▶ What to do
Set down the data below from its first line to the line holding "ISI PROMO PAKET", inclusive; omit all pictures.

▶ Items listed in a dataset
━━━━━━━━━━━━━━━━━━━━━━━━━━━━━━
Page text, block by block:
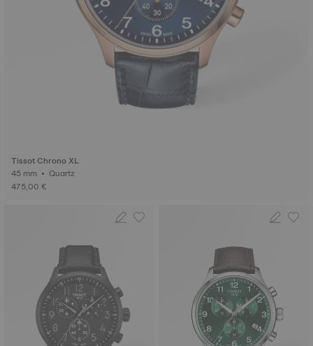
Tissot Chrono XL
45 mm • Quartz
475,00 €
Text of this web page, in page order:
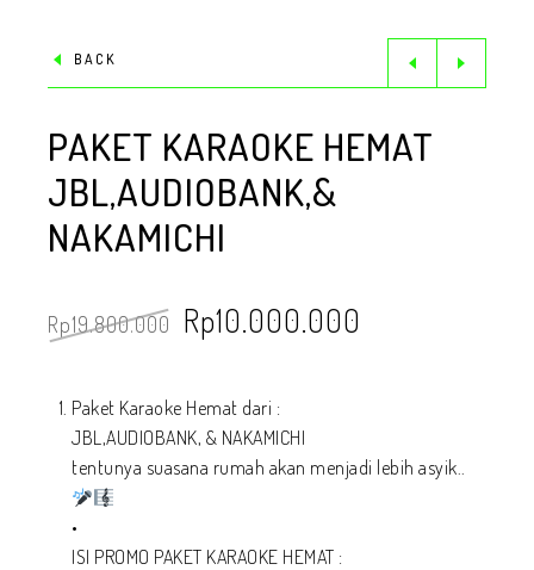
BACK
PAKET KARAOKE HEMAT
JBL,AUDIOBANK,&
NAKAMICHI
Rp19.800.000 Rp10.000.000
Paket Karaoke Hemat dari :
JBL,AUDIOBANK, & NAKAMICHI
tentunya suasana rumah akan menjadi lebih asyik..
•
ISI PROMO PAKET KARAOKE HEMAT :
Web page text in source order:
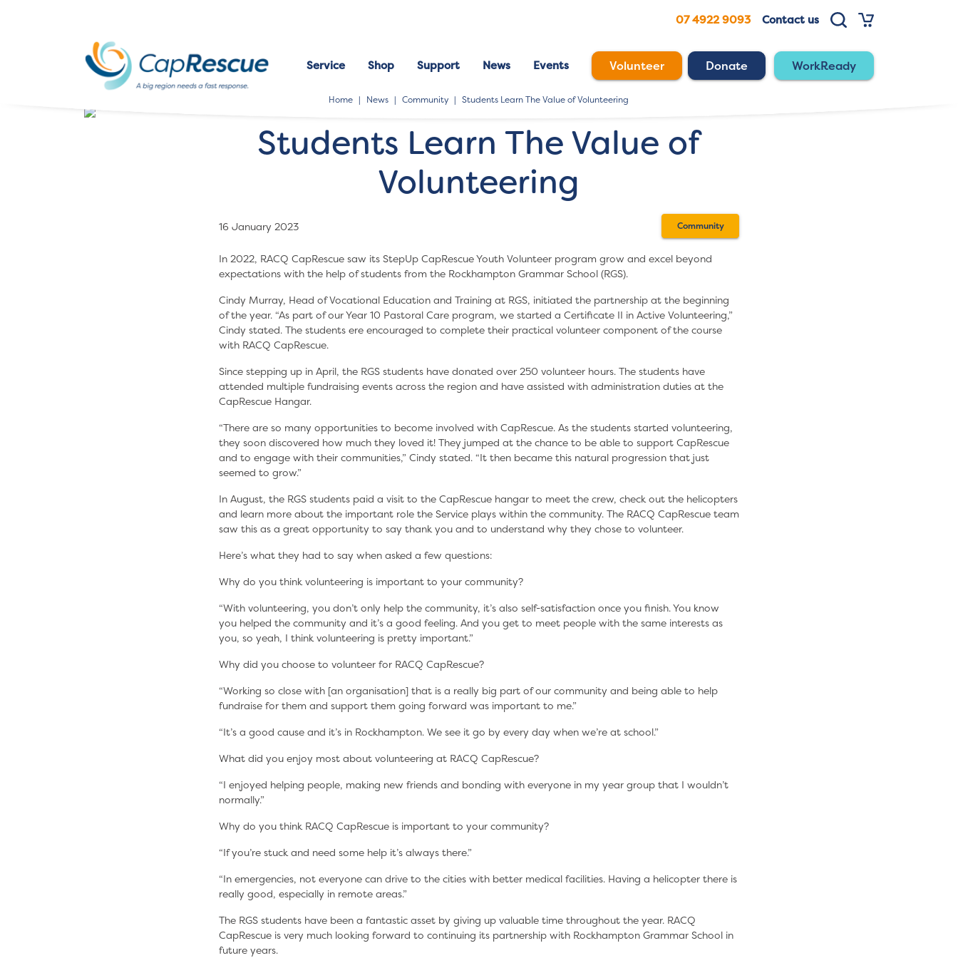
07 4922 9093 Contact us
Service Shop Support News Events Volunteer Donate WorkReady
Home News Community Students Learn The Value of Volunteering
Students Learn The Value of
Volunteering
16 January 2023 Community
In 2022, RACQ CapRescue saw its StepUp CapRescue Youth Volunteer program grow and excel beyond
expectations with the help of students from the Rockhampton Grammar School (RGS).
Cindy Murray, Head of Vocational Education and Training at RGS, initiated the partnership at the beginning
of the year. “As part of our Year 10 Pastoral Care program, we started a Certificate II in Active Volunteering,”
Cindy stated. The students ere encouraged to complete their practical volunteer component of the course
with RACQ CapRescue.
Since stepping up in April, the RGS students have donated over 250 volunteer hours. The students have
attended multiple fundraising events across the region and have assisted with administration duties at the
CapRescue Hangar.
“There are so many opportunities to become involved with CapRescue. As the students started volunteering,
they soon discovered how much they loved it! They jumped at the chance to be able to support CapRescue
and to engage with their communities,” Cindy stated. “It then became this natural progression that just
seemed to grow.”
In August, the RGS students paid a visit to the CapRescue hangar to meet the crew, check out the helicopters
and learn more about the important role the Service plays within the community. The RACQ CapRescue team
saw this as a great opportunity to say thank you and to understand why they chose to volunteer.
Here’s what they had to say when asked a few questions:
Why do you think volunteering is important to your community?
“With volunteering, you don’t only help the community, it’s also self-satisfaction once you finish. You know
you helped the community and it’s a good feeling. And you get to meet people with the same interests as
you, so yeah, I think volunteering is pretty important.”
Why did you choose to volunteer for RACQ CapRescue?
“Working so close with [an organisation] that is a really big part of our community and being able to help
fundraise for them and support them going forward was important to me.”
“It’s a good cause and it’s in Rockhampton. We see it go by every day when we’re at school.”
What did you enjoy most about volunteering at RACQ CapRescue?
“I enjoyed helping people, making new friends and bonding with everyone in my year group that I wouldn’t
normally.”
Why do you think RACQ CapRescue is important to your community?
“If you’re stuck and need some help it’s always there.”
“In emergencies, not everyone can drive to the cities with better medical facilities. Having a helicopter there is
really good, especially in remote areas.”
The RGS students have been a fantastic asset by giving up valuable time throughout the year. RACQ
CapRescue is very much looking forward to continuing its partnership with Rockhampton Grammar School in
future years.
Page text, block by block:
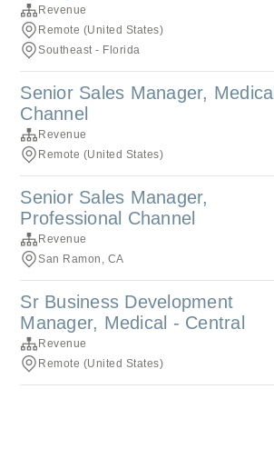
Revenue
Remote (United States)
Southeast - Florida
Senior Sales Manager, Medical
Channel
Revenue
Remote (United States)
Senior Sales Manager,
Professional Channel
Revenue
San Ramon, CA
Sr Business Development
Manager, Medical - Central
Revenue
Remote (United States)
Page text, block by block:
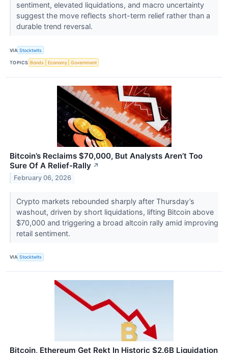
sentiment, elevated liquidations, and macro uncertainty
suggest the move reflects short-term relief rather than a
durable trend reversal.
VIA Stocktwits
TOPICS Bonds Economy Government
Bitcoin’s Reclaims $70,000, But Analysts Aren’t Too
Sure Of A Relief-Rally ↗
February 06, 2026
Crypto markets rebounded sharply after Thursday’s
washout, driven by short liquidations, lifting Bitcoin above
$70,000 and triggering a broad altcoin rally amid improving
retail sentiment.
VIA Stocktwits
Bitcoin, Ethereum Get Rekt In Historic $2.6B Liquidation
━━━━━━━━━━━━━━━━━━━━━━━━━━━━━━
▶ Response box
Page text, block by block:
Tissot Chrono XL
45 mm • Quartz
475,00 €
Text of this web page, in page order:
BACK
PAKET KARAOKE HEMAT
JBL,AUDIOBANK,&
NAKAMICHI
Rp19.800.000 Rp10.000.000
Paket Karaoke Hemat dari :
JBL,AUDIOBANK, & NAKAMICHI
tentunya suasana rumah akan menjadi lebih asyik..
•
ISI PROMO PAKET KARAOKE HEMAT :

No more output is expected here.